# [What you need to do]
For the data that follows, print the line with "ball using the (409, 168)", the line with "日干は「辛」ですから、その五行は「金」です。一方で、月支は「辰」であり、 [6, 215, 403, 232]", and all lines between them, exactly as they stand. Omit pictures and add nothing.

Source records:
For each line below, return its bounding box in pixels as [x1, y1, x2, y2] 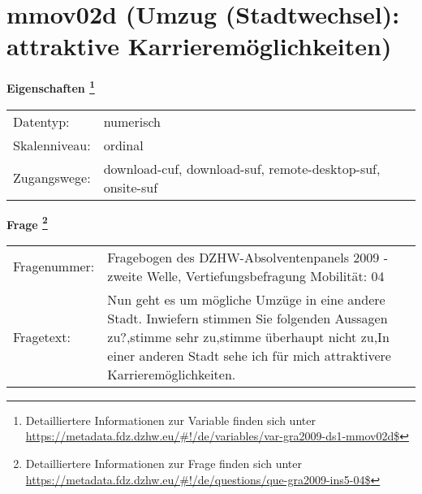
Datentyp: [13, 111, 70, 131]
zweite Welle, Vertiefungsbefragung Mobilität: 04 [107, 266, 385, 285]
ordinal [103, 135, 144, 154]
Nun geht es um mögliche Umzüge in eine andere [107, 289, 385, 309]
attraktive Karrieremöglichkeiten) [6, 29, 392, 63]
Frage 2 [6, 213, 48, 232]
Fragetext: [13, 327, 71, 346]
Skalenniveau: [13, 135, 91, 154]
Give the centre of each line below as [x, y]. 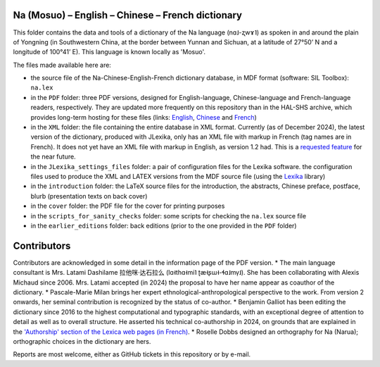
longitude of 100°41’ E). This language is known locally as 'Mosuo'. [109, 52]
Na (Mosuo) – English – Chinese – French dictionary [128, 15]
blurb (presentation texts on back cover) [89, 196]
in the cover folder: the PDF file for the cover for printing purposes [128, 206]
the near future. [53, 157]
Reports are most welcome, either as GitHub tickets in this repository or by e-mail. [132, 354]
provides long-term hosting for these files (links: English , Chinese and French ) [144, 117]
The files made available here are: [62, 65]
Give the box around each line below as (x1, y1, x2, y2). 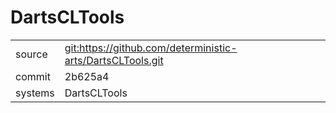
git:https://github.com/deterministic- (64, 41, 238, 55)
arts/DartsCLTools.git (64, 53, 164, 67)
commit (15, 69, 51, 83)
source (15, 47, 48, 61)
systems (15, 86, 55, 100)
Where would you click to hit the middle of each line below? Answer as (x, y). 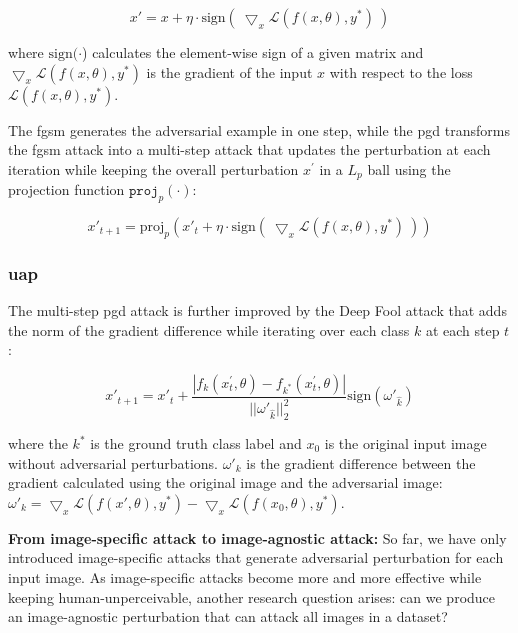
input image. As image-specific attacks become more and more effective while (245, 576)
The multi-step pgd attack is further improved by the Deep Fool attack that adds (257, 310)
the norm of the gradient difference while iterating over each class (209, 329)
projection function (66, 189)
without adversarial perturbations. (113, 462)
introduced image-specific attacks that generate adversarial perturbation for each (256, 557)
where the (38, 443)
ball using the (409, 168)
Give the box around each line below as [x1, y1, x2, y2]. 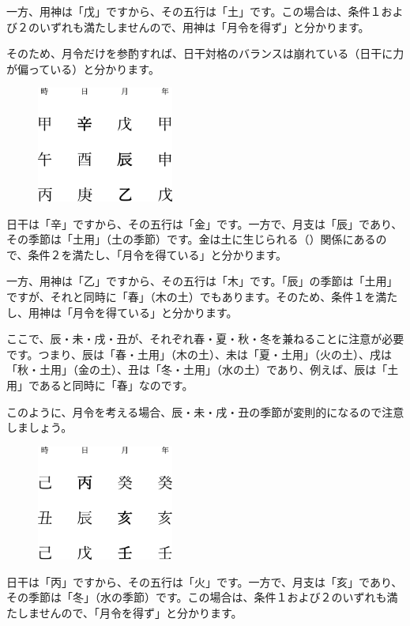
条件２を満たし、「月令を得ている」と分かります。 [28, 246, 288, 262]
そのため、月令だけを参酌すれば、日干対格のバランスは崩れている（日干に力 [6, 45, 404, 62]
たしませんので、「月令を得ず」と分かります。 [6, 604, 243, 620]
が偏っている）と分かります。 [6, 60, 160, 77]
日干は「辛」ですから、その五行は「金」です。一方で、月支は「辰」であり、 [6, 215, 403, 232]
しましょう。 [6, 419, 73, 436]
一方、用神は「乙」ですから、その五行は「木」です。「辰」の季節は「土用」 [6, 273, 398, 289]
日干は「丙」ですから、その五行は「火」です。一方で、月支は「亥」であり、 [6, 573, 403, 590]
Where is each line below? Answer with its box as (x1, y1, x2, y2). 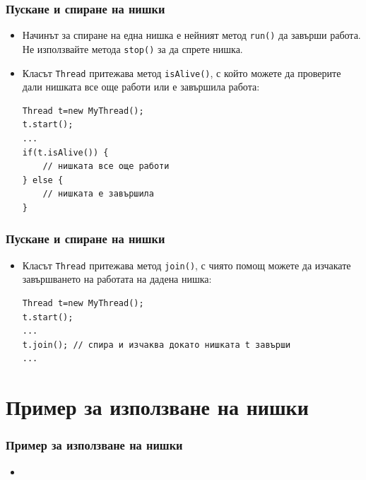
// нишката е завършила (42, 189, 154, 199)
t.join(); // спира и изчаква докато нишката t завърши (22, 339, 291, 350)
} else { (22, 175, 64, 185)
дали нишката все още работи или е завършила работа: (22, 79, 260, 94)
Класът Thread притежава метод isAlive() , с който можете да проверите (22, 65, 341, 80)
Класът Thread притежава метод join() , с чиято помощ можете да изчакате (22, 257, 351, 272)
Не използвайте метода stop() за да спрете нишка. (22, 41, 243, 56)
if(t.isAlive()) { (22, 147, 109, 158)
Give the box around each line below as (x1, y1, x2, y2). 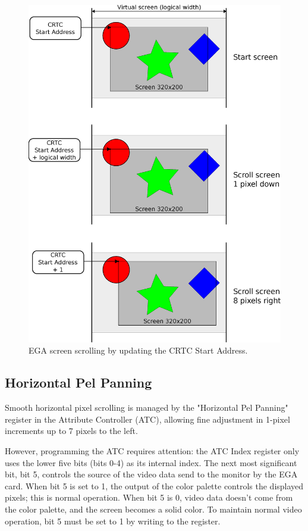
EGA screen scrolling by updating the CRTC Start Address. (29, 344, 248, 357)
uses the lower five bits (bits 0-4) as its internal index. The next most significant (5, 456, 297, 468)
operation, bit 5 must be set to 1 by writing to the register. (5, 514, 221, 527)
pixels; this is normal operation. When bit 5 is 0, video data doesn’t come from (5, 491, 293, 504)
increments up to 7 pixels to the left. (5, 424, 138, 437)
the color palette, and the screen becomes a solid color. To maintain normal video (5, 502, 302, 515)
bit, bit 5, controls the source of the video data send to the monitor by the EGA (5, 468, 298, 480)
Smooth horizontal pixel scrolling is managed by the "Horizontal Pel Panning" (5, 401, 288, 414)
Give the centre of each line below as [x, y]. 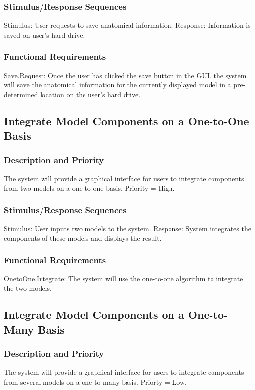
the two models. [28, 288]
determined [21, 94]
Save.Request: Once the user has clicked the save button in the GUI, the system [125, 75]
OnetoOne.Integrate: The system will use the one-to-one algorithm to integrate [124, 278]
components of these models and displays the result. [83, 238]
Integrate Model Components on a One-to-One [127, 121]
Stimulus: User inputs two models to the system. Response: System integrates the [127, 228]
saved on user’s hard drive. [44, 34]
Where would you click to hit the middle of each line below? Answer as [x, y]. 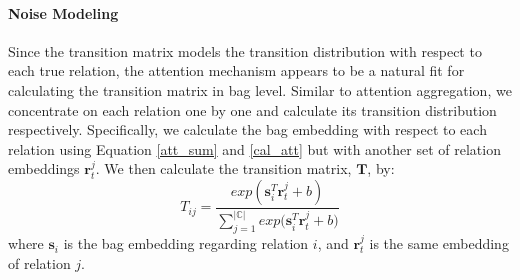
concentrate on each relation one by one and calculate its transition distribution [252, 109]
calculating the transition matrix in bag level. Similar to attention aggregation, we [260, 89]
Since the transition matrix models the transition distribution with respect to [245, 50]
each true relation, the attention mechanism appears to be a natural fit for [236, 70]
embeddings [44, 168]
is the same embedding [439, 243]
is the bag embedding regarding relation [186, 243]
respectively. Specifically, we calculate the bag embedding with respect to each [247, 129]
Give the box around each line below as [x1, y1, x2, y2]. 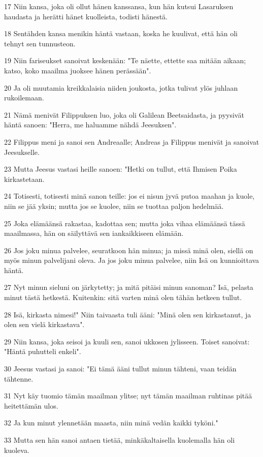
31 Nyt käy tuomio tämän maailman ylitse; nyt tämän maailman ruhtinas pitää [4, 390, 252, 401]
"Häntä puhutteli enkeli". [4, 346, 81, 357]
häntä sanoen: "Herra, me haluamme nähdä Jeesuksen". [4, 119, 177, 130]
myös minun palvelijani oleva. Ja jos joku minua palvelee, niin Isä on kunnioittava [4, 255, 259, 265]
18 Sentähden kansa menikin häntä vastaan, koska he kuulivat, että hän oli [4, 28, 238, 39]
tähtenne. [4, 373, 34, 384]
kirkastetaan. [4, 173, 45, 184]
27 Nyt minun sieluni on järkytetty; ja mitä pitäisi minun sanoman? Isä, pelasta [4, 282, 253, 292]
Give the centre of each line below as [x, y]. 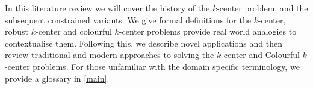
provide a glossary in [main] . [57, 78]
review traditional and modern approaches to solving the [110, 55]
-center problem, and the [262, 8]
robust [17, 31]
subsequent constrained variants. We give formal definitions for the [128, 19]
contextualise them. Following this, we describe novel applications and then [144, 43]
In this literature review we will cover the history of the [107, 8]
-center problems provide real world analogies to [208, 31]
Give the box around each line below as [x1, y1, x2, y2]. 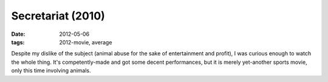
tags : [11, 38, 25, 46]
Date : [11, 30, 26, 38]
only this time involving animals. [11, 67, 91, 74]
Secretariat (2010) [11, 9, 106, 22]
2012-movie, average [59, 38, 112, 46]
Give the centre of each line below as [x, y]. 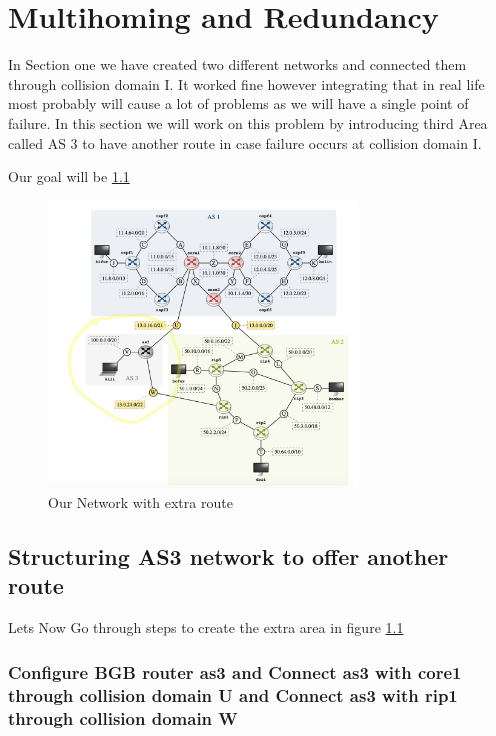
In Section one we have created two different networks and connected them [237, 64]
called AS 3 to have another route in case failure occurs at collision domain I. [245, 142]
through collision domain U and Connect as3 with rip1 [233, 694]
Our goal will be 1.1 [69, 176]
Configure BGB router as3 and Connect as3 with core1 [235, 671]
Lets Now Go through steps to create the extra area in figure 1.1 [206, 627]
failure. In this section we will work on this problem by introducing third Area [248, 122]
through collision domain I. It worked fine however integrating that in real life [246, 83]
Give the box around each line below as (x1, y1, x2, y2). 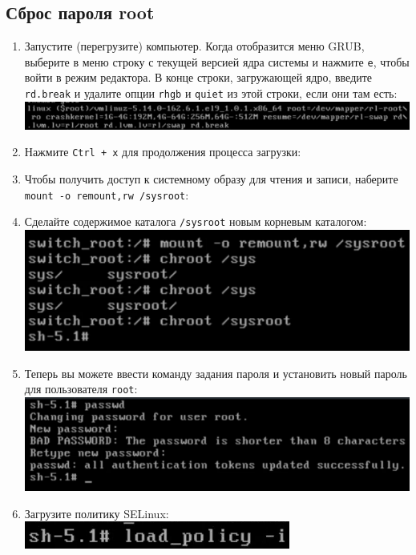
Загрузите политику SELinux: (24, 505, 169, 521)
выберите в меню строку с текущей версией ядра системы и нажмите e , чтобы (24, 53, 410, 70)
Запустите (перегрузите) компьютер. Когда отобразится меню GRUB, (24, 38, 365, 54)
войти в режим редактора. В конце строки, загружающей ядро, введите (24, 69, 373, 86)
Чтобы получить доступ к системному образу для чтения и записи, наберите (24, 170, 398, 187)
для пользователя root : (24, 380, 138, 397)
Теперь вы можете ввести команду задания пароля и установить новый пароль (24, 364, 407, 381)
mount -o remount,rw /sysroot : (24, 186, 189, 203)
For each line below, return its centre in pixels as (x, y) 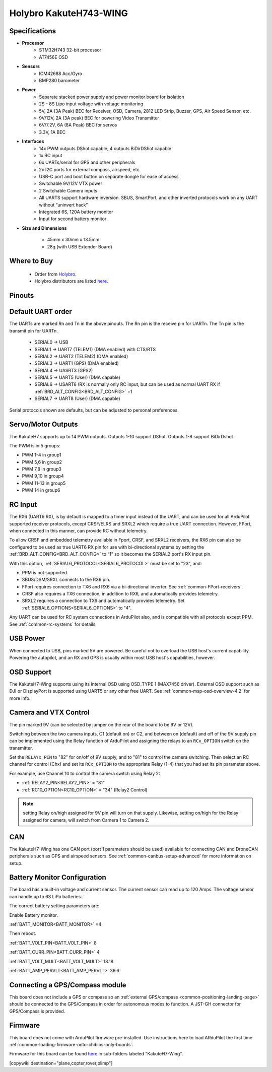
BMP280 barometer (59, 81)
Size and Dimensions (44, 228)
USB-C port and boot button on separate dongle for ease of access (109, 177)
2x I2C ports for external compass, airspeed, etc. (90, 169)
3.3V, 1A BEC (52, 132)
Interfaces (33, 142)
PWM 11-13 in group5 (44, 483)
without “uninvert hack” (63, 205)
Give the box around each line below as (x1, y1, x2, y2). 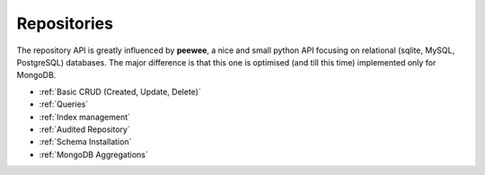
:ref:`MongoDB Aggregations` (39, 149, 148, 160)
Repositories (16, 13, 114, 33)
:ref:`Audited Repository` (39, 124, 130, 135)
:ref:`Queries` (39, 99, 89, 109)
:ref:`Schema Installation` (39, 136, 132, 147)
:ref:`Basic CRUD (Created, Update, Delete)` (39, 86, 201, 97)
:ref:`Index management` (39, 111, 130, 122)
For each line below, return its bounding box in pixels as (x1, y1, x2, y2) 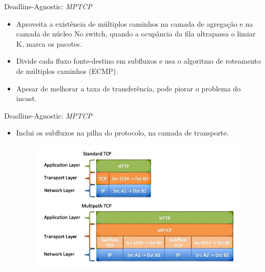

# [Expected answer]
ball using the (409, 168)
Give the box around each line below as [x1, y1, x2, y2]. 
条件２を満たし、「月令を得ている」と分かります。 [28, 246, 288, 262]
そのため、月令だけを参酌すれば、日干対格のバランスは崩れている（日干に力 [6, 45, 404, 62]
たしませんので、「月令を得ず」と分かります。 [6, 604, 243, 620]
が偏っている）と分かります。 [6, 60, 160, 77]
日干は「辛」ですから、その五行は「金」です。一方で、月支は「辰」であり、 [6, 215, 403, 232]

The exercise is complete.